In today’s blog, we will be discussing the concept of selectivity.
For a SQL Server user who performs actions such as storing and recovering data on a daily basis as a developer or a DBA, the concept of selectivity might not be at the top of their priorities. Whereas, for someone who wants to dive deep into the internals of SQL Server engine and more importantly is involved in query tuning, concepts such as Predicates, Density Factor, Cardinality Estimation and of course Selectivity have a lot to bring to the game.
The prime focus of the blog will be selectivity. What it means, how it works and most importantly some misconceptions associated with the topic.
Selectivity can be stated to be the “measure of uniqueness” or “the number of rows matching the predicate divided by the total number of rows.”
Selectivity = No. of rows matching the predicate/Total number of rows
A simple example using predicates can help better understand the concept of selectivity.
We are using AdventureWorks2014 for the purposes of this blog. In AdventureWorks2014, there is a table called sales.SalesOrderDetail in the sales schema. Let’s look at the no of rows in this table.
USE AdventureWorks2014 GO SELECT COUNT(*) FROM Sales.SalesOrderDetail
There are 121317 rows in the table SalesOrderDetail.
Now, a predicate is applied to filter all entries with an ID of 43659.
SELECT * FROM Sales.SalesOrderDetail WHERE SalesOrderID = 43659
The Status bar shows the result set having 12 records. Appling this to the formula we get the following result.
Selectivity = 12/121317
= 0.00009891
It is to be noted that the number of records returned are very low, making the query highly Selective. A query is said to have ‘high Selectivity’ if low number of records are returned that matched the predicate, whereas a query is said to have ‘low Selectivity’ if a large number of records are returned.
In order to understand low Selectivity, the previous query can be tweaked to display all entries that have an ID greater than 43659.
SELECT * FROM Sales.SalesOrderDetail WHERE SalesOrderID > 43659
This query returns a result set containing 121305 rows. Applying this value in the formula, we get the following.
Selectivity = 121305/12137
= 0.99990108
A selectivity value of 1 means that all rows of the table are being returned. One of the primary misconceptions regarding this topic that must be clarified is data can never be high or low on selectivity. It is the query.

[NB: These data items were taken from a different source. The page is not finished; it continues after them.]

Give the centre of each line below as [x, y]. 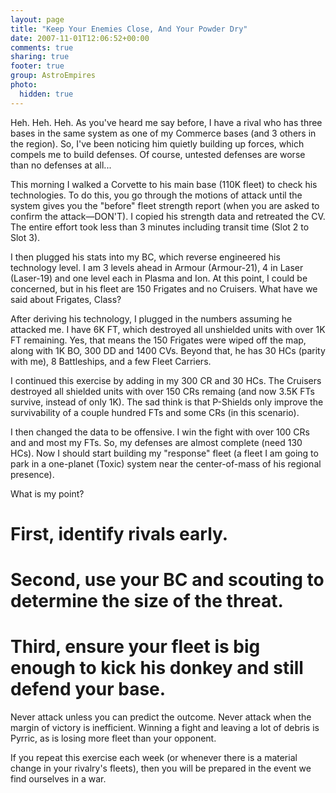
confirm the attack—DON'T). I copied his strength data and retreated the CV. [168, 216]
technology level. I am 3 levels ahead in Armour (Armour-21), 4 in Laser [157, 267]
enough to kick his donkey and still [157, 668]
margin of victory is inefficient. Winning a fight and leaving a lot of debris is [165, 727]
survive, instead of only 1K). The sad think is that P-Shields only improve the [167, 402]
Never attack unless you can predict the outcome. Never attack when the [161, 717]
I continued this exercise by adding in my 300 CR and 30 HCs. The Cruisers [166, 380]
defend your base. [88, 689]
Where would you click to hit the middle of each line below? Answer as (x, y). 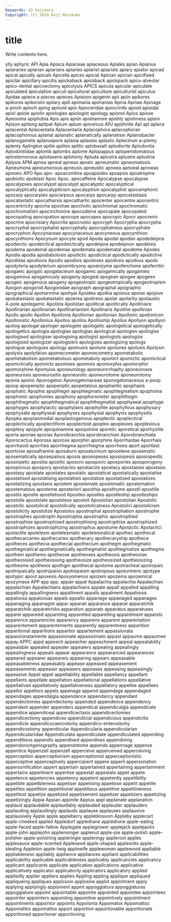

Let us look into an example to better understand this concept. A table named Product contains the master data for products, where every record in the table represents a product. There are a total of 504 records in the table.
SELECT * FROM Production.Product
All the product IDs in the table are unique which makes the table highly unique, thus having a high value of selectivity.
Although, saying that the data is highly selective would still be incorrect in this case. This can be checked by running a couple more queries.
The query shown below returns all records containing an ID of 1.
There is only one record from a total of 504 rows, thus making the query highly selective.
SELECT * FROM Production.Product WHERE ProductID = 1
On changing the query with a different predicate that returns all entries whose ‘FinishedGoodsFlag’ value is 0, 209 rows are returned in the results set.
SELECT * FROM Production.Product WHERE FinishedGoodsFlag = 0
Upon using this value in the formula, we can obtain the value of selectivity as follows–
Selectivity = (209/504)*100
= 41.468200
This clearly shows that even when the data in the table (master or transactional) is the same, the values of selectivity may differ. This proves that the data in itself does not determine selectivity, but instead it is the query that that defines it.